I went back and forth on delivery a LOT and with my OBs recommendation I landed on a controlled vaginal delivery (induction with epidural to let baby “slide” out as others have said). However, I then saw my colon surgeon for pouch irritation near the end and asked him off hand what he thought of delivery method. He initially said he thought attempting a vaginal delivery seemed reasonable but that he would do some research (I was his first pregnant pouch patient). He called my OB and myself a week later and basically said after researching and speaking with colleagues he recommended a c-section. My OB said now that he was involved we basically had to go with his recommendation as my OB would be liable for disregarding his recommendation if a vaginal delivery went south. That was honestly A-OK with me. I was relieved to essentially have the decision made for me and to go with whatever my surgeon thought was best. My OB was great but I think everyone knows how attached you can be to a cautious and caring colon doc so what he thought simply carried my weight with me.

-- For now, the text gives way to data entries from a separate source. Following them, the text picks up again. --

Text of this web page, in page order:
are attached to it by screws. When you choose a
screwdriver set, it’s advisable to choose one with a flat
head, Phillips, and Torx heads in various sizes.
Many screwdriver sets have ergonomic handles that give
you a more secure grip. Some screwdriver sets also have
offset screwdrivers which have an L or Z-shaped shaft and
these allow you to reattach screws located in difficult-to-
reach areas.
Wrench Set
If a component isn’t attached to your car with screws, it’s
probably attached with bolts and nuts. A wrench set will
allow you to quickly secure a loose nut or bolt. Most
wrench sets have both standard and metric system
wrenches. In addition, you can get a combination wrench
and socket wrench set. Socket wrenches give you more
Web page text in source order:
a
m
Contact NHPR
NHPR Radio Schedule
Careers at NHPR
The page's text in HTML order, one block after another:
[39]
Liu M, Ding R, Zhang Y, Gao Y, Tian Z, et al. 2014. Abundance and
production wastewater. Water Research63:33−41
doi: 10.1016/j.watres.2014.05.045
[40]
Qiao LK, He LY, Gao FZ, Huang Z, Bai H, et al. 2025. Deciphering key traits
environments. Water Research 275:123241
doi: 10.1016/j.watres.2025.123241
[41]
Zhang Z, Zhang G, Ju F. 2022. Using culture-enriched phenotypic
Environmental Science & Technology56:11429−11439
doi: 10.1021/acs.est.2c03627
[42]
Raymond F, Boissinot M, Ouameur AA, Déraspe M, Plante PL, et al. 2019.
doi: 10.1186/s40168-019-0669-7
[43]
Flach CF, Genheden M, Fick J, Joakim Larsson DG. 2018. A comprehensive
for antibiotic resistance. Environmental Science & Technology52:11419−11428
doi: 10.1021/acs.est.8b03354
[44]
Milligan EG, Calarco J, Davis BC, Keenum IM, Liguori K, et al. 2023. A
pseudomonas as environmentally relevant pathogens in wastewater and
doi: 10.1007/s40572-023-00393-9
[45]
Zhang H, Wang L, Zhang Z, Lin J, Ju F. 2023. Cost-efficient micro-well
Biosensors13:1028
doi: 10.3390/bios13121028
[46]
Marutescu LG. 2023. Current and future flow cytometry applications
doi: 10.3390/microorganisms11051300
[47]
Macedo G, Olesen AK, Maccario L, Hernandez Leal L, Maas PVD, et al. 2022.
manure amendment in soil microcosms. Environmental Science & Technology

My csection went great. The surgery aspect is nothing compared to the open pouch surgeries I had. They do not cut the abs, they simply slide them up a bit. It was a little more extensive recovery than my vaginal deliveries but we had prepared for the worst case recovery (had help lined up,etc) and it was so much better than that. 

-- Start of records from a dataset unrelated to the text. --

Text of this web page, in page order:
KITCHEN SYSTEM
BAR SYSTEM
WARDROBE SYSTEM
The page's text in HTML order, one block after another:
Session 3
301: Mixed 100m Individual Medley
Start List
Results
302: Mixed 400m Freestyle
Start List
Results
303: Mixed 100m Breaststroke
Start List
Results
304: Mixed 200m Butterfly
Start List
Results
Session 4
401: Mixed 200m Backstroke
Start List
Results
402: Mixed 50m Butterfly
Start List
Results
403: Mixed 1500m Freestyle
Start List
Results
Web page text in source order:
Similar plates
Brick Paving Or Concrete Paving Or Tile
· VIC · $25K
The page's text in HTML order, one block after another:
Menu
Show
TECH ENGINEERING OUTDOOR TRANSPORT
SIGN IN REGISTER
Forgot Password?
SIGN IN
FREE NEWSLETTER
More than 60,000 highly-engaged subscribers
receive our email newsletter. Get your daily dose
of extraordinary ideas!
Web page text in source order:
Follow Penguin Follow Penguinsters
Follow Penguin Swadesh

I knew this baby would be my last so had I planned on more I would have factored that into my decision of section vs vaginal.

I’m getting notifications on this post too, so just to provide my own update: I had a second uncomplicated vaginal delivery in February of this year. Big factors for me were the fact that my colectomy and j-pouch surgeries were about 15 years ago and I haven’t had any real issues (besides pouchitis) since, and I plan to have more babies, so c-sections could get riskier. Both of my pregnancies have resulted from IVF due to my tubes/ovaries being in the wrong places after my colon surgeries. We’re lucky that IVF has been a relatively smooth process for us (only had to do 1 egg retrieval and now have embryos stored for any future transfers). 

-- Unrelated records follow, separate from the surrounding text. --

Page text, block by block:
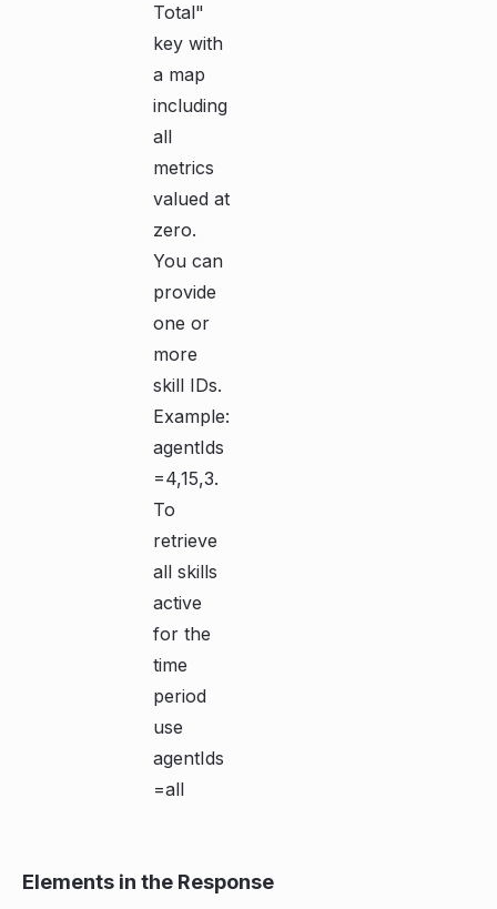
Total"
key with
a map
including
all
metrics
valued at
zero.
You can
provide
one or
more
skill IDs.
Example:
agentIds
=4,15,3.
To
retrieve
all skills
active
for the
time
period
use
agentIds
=all
Elements in the Response
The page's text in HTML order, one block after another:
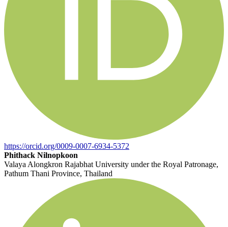
https://orcid.org/0009-0007-6934-5372
Phithack Nilnopkoon
Valaya Alongkron Rajabhat University under the Royal Patronage,
Pathum Thani Province, Thailand
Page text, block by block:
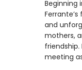
Beginning
and
mothers,
meeting
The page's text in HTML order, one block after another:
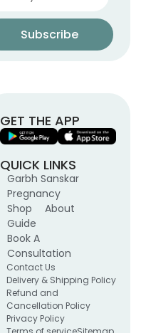
GET THE APP
QUICK LINKS
Garbh Sanskar
Pregnancy
Shop
About
Guide
Book A
Consultation
Contact Us
Delivery & Shipping Policy
Refund and
Cancellation Policy
Privacy Policy
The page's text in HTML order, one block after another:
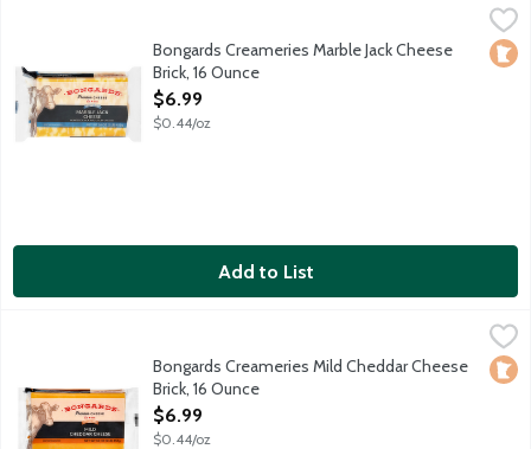
$6.99
Local
Bongards Creameries Marble Jack Cheese
Brick, 16 Ounce
Open Product Description
$6.99
$0.44/oz
Add to List
Bongards Creameries Mild Cheddar Cheese Brick, 16 Ounce,
Local
Bongards Creameries Mild Cheddar Cheese
Brick, 16 Ounce
Open Product Description
$6.99
$0.44/oz
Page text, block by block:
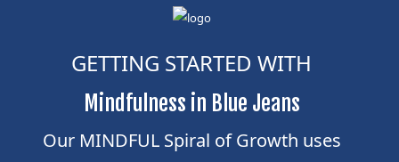
GETTING STARTED WITH
Mindfulness in Blue Jeans
Our MINDFUL Spiral of Growth uses
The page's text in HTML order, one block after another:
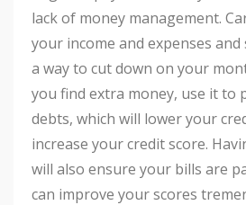
lack of money management.
your income and expenses and
a way to cut down on your
you find extra money, use it to
debts, which will lower your
increase your credit score.
will also ensure your bills are
can improve your scores
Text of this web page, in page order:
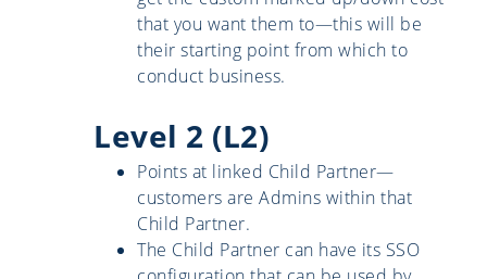
that you want them to—this will be
their starting point from which to
conduct business.
Level 2 (L2)
Points at linked Child Partner—
customers are Admins within that
Child Partner.
The Child Partner can have its SSO
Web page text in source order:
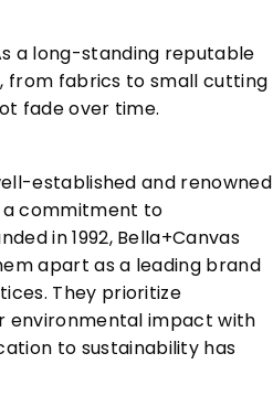
a long-standing reputable
from fabrics to small cutting
fade over time.
established and renowned
a commitment to
in 1992, Bella+Canvas
apart as a leading brand
They prioritize
environmental impact with
to sustainability has

I had both a vaginal birth and a c section prior to my jpouch surgery.  Here's my take on both.  I had to have a csection due to my oldest being too big for my body.  (Couldn't fit through the vaginal canal)  Baby measured normal and was 8 6 1/2 oz,  Average is considered 7 1/2 pounds.  So I was over a 1lb bigger and still measuring within reference.  Second baby was induced in order to have a vaginal birth (I had already had my jpouch surgery scheduled and would have had to postpone it for a month or so with csection).  Again, baby measuring average and 10 days early she came at 7 lbs 15 oz.  So again, bigger than normal.  The tears I had were extensive and while I deal with some leakage now I know if I wouldn't have had tears like that I would have more control.  


I personally wouldn't risk being incontinent with a vaginal birth.  I healed so quickly from the csection and truthfully it was not that bad.  I was a mess down below for over a month with the vaginal birth and things have never been the same.  


Yes you risk more adhesions but I'd rather deal with an adhesion than loss of control forever.